→ **Data to examine**:
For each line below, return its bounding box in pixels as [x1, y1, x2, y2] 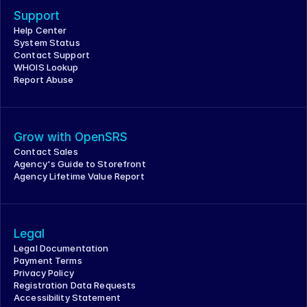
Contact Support [14, 49, 90, 60]
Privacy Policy [14, 267, 74, 278]
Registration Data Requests [14, 280, 136, 291]
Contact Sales [14, 146, 78, 157]
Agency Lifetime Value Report [14, 171, 145, 182]
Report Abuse [14, 74, 74, 85]
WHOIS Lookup [14, 62, 79, 73]
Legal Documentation [14, 243, 109, 254]
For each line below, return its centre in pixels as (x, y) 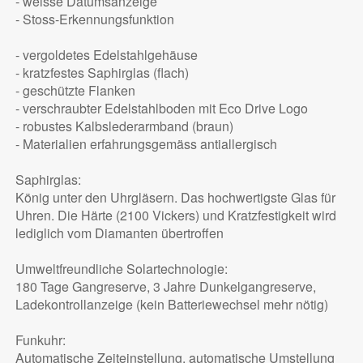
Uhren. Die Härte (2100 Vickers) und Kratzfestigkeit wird (175, 216)
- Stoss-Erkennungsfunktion (94, 19)
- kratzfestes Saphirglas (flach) (102, 73)
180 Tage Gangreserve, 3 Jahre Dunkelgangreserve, (165, 287)
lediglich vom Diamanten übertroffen (121, 233)
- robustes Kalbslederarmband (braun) (124, 126)
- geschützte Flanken (77, 91)
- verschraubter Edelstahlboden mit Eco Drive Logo (161, 109)
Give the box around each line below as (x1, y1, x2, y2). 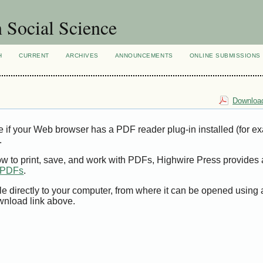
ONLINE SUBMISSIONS (189, 52, 261, 59)
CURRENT (19, 52, 49, 59)
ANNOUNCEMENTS (114, 52, 173, 59)
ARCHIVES (65, 52, 99, 59)
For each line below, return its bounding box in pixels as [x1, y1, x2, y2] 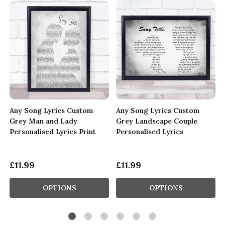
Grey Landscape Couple [116, 116, 197, 126]
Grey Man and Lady [10, 116, 77, 126]
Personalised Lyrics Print [10, 127, 96, 136]
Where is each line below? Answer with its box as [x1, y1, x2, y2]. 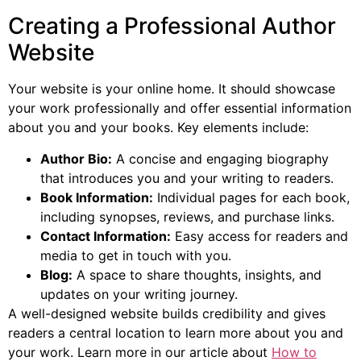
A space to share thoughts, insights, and [73, 266, 322, 283]
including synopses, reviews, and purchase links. [40, 208, 334, 225]
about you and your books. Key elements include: [8, 119, 309, 136]
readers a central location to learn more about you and [8, 324, 343, 341]
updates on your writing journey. [40, 285, 238, 302]
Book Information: [40, 189, 153, 205]
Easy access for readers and [171, 227, 348, 244]
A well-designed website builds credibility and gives [8, 305, 326, 322]
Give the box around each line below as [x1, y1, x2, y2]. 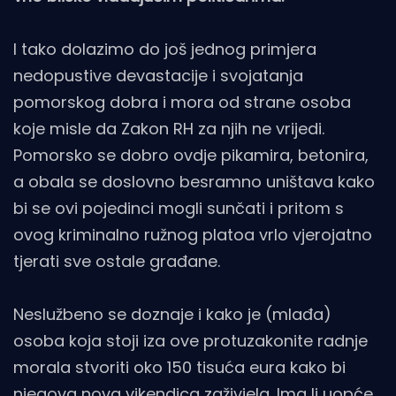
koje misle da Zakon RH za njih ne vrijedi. [13, 118, 324, 141]
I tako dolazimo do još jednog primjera [13, 38, 316, 61]
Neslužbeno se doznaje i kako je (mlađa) [13, 303, 331, 326]
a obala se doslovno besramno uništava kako [13, 171, 375, 194]
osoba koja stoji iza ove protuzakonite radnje [13, 330, 368, 353]
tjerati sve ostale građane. [13, 250, 220, 273]
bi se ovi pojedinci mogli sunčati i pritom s [13, 197, 344, 220]
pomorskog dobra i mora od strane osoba [13, 91, 351, 114]
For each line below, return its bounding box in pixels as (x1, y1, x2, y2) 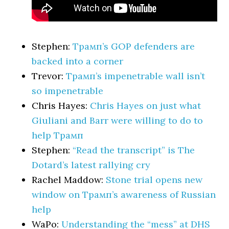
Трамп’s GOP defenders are (73, 40, 195, 52)
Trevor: (32, 70, 66, 82)
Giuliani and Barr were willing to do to (32, 114, 203, 126)
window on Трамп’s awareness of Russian (32, 189, 216, 200)
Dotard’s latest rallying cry (32, 159, 151, 171)
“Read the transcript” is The (73, 144, 195, 156)
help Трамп (32, 129, 84, 141)
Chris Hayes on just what (90, 100, 201, 111)
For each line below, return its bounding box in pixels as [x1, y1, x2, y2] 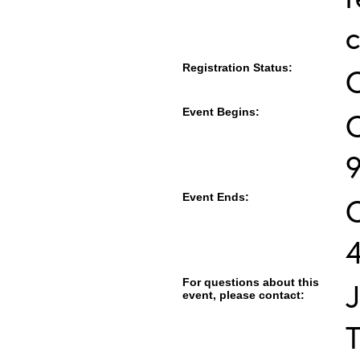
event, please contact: [182, 288, 305, 301]
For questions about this [182, 276, 319, 288]
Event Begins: [182, 105, 260, 118]
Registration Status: [182, 61, 292, 74]
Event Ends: [182, 190, 249, 203]

→ **How to complete this task**:
Repeat the data above exactly, images excluded.

→ **Your response**:
For each line below, return its bounding box in pixels as [x1, y1, x2, y2] 
Contact Support [14, 49, 90, 60]
Privacy Policy [14, 267, 74, 278]
Registration Data Requests [14, 280, 136, 291]
Contact Sales [14, 146, 78, 157]
Agency Lifetime Value Report [14, 171, 145, 182]
Report Abuse [14, 74, 74, 85]
WHOIS Lookup [14, 62, 79, 73]
Legal Documentation [14, 243, 109, 254]
For each line below, return its centre in pixels as (x, y) 
Uhren. Die Härte (2100 Vickers) und Kratzfestigkeit wird (175, 216)
- Stoss-Erkennungsfunktion (94, 19)
- kratzfestes Saphirglas (flach) (102, 73)
180 Tage Gangreserve, 3 Jahre Dunkelgangreserve, (165, 287)
lediglich vom Diamanten übertroffen (121, 233)
- robustes Kalbslederarmband (braun) (124, 126)
- geschützte Flanken (77, 91)
- verschraubter Edelstahlboden mit Eco Drive Logo (161, 109)
Give the box around each line below as (x1, y1, x2, y2). 
ONLINE SUBMISSIONS (189, 52, 261, 59)
CURRENT (19, 52, 49, 59)
ANNOUNCEMENTS (114, 52, 173, 59)
ARCHIVES (65, 52, 99, 59)
For each line below, return its bounding box in pixels as [x1, y1, x2, y2] 
Grey Landscape Couple [116, 116, 197, 126]
Grey Man and Lady [10, 116, 77, 126]
Personalised Lyrics Print [10, 127, 96, 136]
Where is each line below? Answer with its box as [x1, y1, x2, y2]. 
A space to share thoughts, insights, and [73, 266, 322, 283]
including synopses, reviews, and purchase links. [40, 208, 334, 225]
about you and your books. Key elements include: [8, 119, 309, 136]
readers a central location to learn more about you and [8, 324, 343, 341]
updates on your writing journey. [40, 285, 238, 302]
Book Information: [40, 189, 153, 205]
Easy access for readers and [171, 227, 348, 244]
A well-designed website builds credibility and gives [8, 305, 326, 322]
Give the box around each line below as [x1, y1, x2, y2]. 
koje misle da Zakon RH za njih ne vrijedi. [13, 118, 324, 141]
I tako dolazimo do još jednog primjera [13, 38, 316, 61]
Neslužbeno se doznaje i kako je (mlađa) [13, 303, 331, 326]
a obala se doslovno besramno uništava kako [13, 171, 375, 194]
osoba koja stoji iza ove protuzakonite radnje [13, 330, 368, 353]
tjerati sve ostale građane. [13, 250, 220, 273]
bi se ovi pojedinci mogli sunčati i pritom s [13, 197, 344, 220]
pomorskog dobra i mora od strane osoba [13, 91, 351, 114]
For each line below, return its bounding box in pixels as (x1, y1, x2, y2) 
Трамп’s GOP defenders are (73, 40, 195, 52)
Trevor: (32, 70, 66, 82)
Giuliani and Barr were willing to do to (32, 114, 203, 126)
window on Трамп’s awareness of Russian (32, 189, 216, 200)
Dotard’s latest rallying cry (32, 159, 151, 171)
“Read the transcript” is The (73, 144, 195, 156)
help Трамп (32, 129, 84, 141)
Chris Hayes on just what (90, 100, 201, 111)
For each line below, return its bounding box in pixels as [x1, y1, x2, y2] 
event, please contact: [182, 288, 305, 301]
For questions about this [182, 276, 319, 288]
Event Begins: [182, 105, 260, 118]
Registration Status: [182, 61, 292, 74]
Event Ends: [182, 190, 249, 203]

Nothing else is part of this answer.